Except that 10^44.72 is not a proven upperbound. There could be more legal chess positions, and I simply had the 5% bad luck of getting an unrepresentative sample...

If you really must derive an upper bound from my sample analysis, then a better choice would be 9.5% * N / 1.1 ~ 7.5x10^44 ~ 10^44.88

since 9.5% is the fraction of possibly legal positions in my huge 10million sample and 1.1 is a pretty solid upper bound on avg multiplicity (will calculate it for those 9.5%)...

Understood, thanks.

tygxc

#51
And then what is the lower bound?
There could be less legal chess positions and you could simply had the 5% good luck of getting an unrepresentative sample.
Besides: proving illegal = by some logic.
Proving legal = constructing a game from the initial position.
So it would be logical to have a bias in too many positions considered legal without constructive proof. If a position does not meet some criteria for illegality, then that does not prove the position legal.

johntromp

I cannot think of a natural lower bound.  I might say it's 1e40 simply because it's a round number and many standard deviations away from the sample average, but that's still rather arbitrary.

I provided the essence of a proof game for all 52 legal positions; namely a sequence of possible captures and promotions, accounting exactly for the current material and pawn configuration on the board. In no case do the pawns prevent the other pieces from being moved around.

johntromp

I rewrote the README at https://github.com/tromp/ChessPositionRanking

while adding lots of images. A milestone has been set for obtaining a more accurate estimate by analyzing the 10k sample, which still has 895 unresolved issues.

Please consider volunteering to resolve at least one issue!

or upvote https://news.ycombinator.com/item?id=28187478

tygxc

#54
"I provided the essence of a proof game for all 52 legal positions; namely a sequence of possible captures and promotions, accounting exactly for the current material and pawn configuration on the board. In no case do the pawns prevent the other pieces from being moved around."
This methodology may be flawed. It probably has a bias towards too many positions considered legal.
A position is legal if and only if a proof game from the initial position proves it.
Try your legality checker on this position:

What does it give: legal or illegal?
Now the same position with the black pawn at h3 instead of h4: legal or illegal?

johntromp
tygxc wrote:

#54
Try your legality checker on this position:

What does it give: legal or illegal?
Now the same position with the black pawn at h3 instead of h4: legal or illegal?

 

My legality checking program doesn't notice any illegality, so I'd have to analyse it manually.

 

Well, that certainly is an intricate retrograde analysis.
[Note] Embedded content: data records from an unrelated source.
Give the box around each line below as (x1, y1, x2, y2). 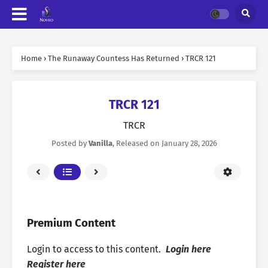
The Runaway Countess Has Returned (48, 54, 179, 63)
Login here (166, 243, 211, 255)
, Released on (112, 139, 162, 148)
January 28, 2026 (161, 139, 217, 148)
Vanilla (88, 139, 112, 148)
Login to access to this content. (27, 243, 163, 255)
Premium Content (27, 216, 115, 230)
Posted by (51, 139, 89, 148)
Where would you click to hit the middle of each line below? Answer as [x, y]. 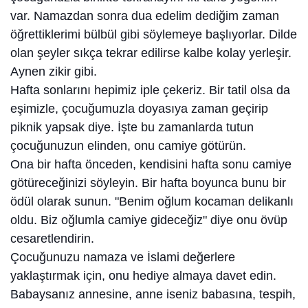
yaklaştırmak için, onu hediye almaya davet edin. [143, 276]
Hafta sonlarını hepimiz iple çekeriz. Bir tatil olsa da [150, 90]
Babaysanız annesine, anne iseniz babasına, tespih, [153, 295]
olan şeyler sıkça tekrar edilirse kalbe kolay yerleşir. [151, 53]
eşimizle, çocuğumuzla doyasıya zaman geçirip [139, 109]
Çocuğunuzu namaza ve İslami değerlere [123, 257]
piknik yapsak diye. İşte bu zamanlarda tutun [132, 128]
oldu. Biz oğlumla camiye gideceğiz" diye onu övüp [149, 220]
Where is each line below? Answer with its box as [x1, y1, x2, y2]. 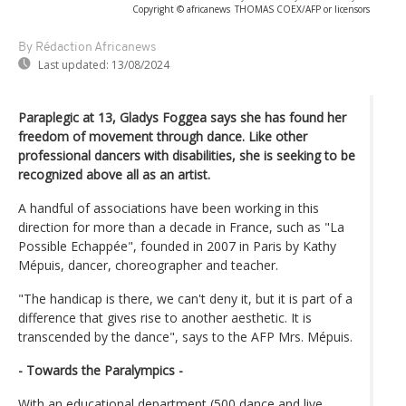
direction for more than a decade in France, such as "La [18, 217, 344, 236]
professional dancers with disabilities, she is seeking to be [18, 146, 355, 164]
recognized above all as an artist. [18, 165, 210, 183]
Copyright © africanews [132, 2, 230, 15]
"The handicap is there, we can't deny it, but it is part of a [18, 289, 353, 307]
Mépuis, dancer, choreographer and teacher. [18, 256, 278, 274]
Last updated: [38, 56, 109, 72]
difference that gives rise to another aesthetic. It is [18, 308, 312, 326]

White must have made captures a2bx3, d2xc3, and e2xd3xc4xb5xa6.

Black must have made captures a7xb6, e7xd6xc5xb4xa3, d[76]xc[56]xb[45]xa[34] and a2xb1B.

Since those 9 captures necessarily include the white f,g,h pawns, these must have promoted in order to get to the queenside.

I can see how the last moves could be Kb5-a5, Na4-c5, h6-h5, Nc5-d7, h5-h4, Nd7-b8, but I see no useful white move prior to that...

 

Anyway, this is all much more intricate than the positions arising in my samples. The most moves I had to retract were about 3 ply in positions like https://github.com/tromp/ChessPositionRanking/issues/22

and

https://github.com/tromp/ChessPositionRanking/issues/156

 

johntromp

Cool; my project made it to the front page of Hacker News:

https://news.ycombinator.com/item?id=28423029

with some interesting discussion ensuing.

tygxc

#29
"have you ever seen an attempt to estimate the smallest number of moves in which any legal position can be reached?" The largest smallest proof game we found so far is 94 moves.
#57
We found proof that that position is illegal, but legal with the black pawn on h3 instead of h4.

johntromp
tygxc wrote:

We found proof that that position is illegal, but legal with the black pawn on h3 instead of h4.

 

Then, with the black pawn on h3, what were the last 8 half moves?